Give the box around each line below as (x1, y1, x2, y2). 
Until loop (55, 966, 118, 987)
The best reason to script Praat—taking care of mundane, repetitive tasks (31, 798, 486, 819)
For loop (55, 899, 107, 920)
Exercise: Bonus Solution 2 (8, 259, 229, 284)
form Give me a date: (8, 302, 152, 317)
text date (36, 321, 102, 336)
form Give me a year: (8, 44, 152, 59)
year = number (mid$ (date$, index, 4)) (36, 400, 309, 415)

* * *

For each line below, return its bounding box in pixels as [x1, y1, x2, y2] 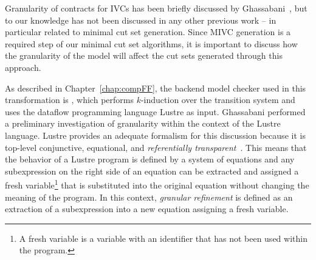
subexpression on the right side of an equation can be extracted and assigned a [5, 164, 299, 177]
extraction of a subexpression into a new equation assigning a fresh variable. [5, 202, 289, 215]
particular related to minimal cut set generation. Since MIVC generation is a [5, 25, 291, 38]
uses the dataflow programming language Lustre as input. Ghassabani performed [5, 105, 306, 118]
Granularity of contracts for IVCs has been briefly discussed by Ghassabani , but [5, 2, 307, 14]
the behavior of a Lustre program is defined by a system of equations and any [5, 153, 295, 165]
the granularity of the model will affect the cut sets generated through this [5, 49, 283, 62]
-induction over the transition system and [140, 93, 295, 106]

* * *

WHAT IS BEING ASKED
What are the lines, exactly as written above, from the line with "For loop (55, 899, 107, 920)" to the line with "year = number", both included? Output only those.

EXPECTED ANSWER
For loop (55, 899, 107, 920)
Exercise: Bonus Solution 2 (8, 259, 229, 284)
form Give me a date: (8, 302, 152, 317)
text date (36, 321, 102, 336)
form Give me a year: (8, 44, 152, 59)
year = number (mid$ (date$, index, 4)) (36, 400, 309, 415)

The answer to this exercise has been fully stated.